Paychex does this all the time. They deduct the money out of their clients’ payroll weekly, or bi-weekly, and keep it until it is due — quarterly. Then they turn it over to the proper authorities. In the mean time they use it and make mmoney off of the interest.
See #3.
Right, I get that. But if the company never actually sends out the state taxes, and just keeps them, as the article states, was it ever actually state taxes? It seems, well dirty, that they tax their workers state tax then keep it. It seems at least for transparency purposes that they should send in the state taxes and if they have an incentive plan with the state then get that money back as the state cuts a check. It just seems when it is done the way it is currently done like the employee is being charged some sort of an ‘employment tax’. If the company doesn’t pay state taxes.. why are the employees being withheld a state tax. I’m sorry if I’m missing something here, this is an area i don’t understand.

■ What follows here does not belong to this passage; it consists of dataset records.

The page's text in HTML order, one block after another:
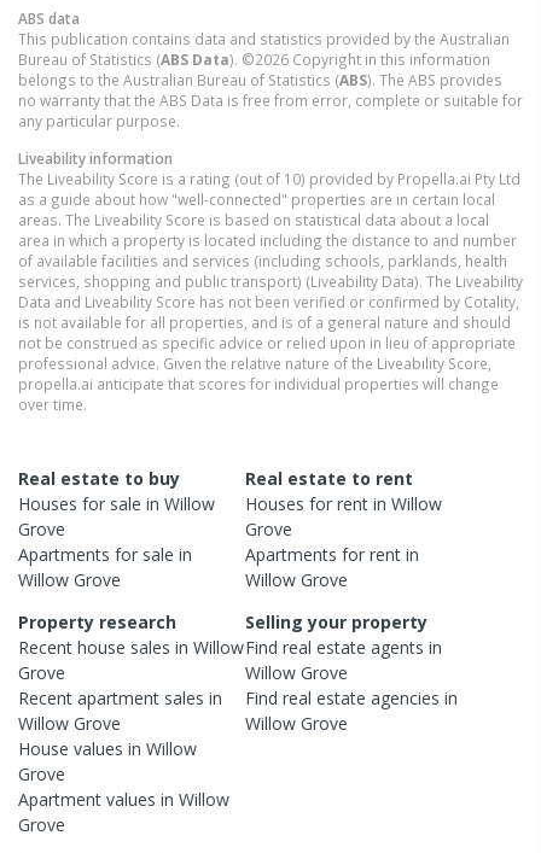
ABS data
This publication contains data and statistics provided by the Australian
Bureau of Statistics (ABS Data). ©2026 Copyright in this information
belongs to the Australian Bureau of Statistics (ABS). The ABS provides
no warranty that the ABS Data is free from error, complete or suitable for
any particular purpose.
Liveability information
The Liveability Score is a rating (out of 10) provided by Propella.ai Pty Ltd
as a guide about how "well-connected" properties are in certain local
areas. The Liveability Score is based on statistical data about a local
area in which a property is located including the distance to and number
of available facilities and services (including schools, parklands, health
services, shopping and public transport) (Liveability Data). The Liveability
Data and Liveability Score has not been verified or confirmed by Cotality,
is not available for all properties, and is of a general nature and should
not be construed as specific advice or relied upon in lieu of appropriate
professional advice. Given the relative nature of the Liveability Score,
propella.ai anticipate that scores for individual properties will change
over time.
Real estate to buy
Houses for sale in Willow
Grove
Apartments for sale in
Willow Grove
Real estate to rent
Houses for rent inWillow
Grove
Apartments for rent in
Willow Grove
Property research
Recent house sales in Willow
Grove
Recent apartment sales in
Willow Grove
House values in Willow
Grove
Apartment values in Willow
Grove
Selling your property
Find real estateagents in
Willow Grove
Find real estateagencies in
Willow Grove

I suspect this is different...The employer has to file a 941 (fed) or 940 (forget which) with the Feds and I would bet that Paychex has a serious bond account with the IRS. For the collector of the taxes (in this case, the employer itself) to not remit the money over to an authorized third party I would suspect is a different story. I could be all the way wrong, but I would imagine the Feds would not be happy with the idea of having withholding funds unsegregated in the employers regular checking account.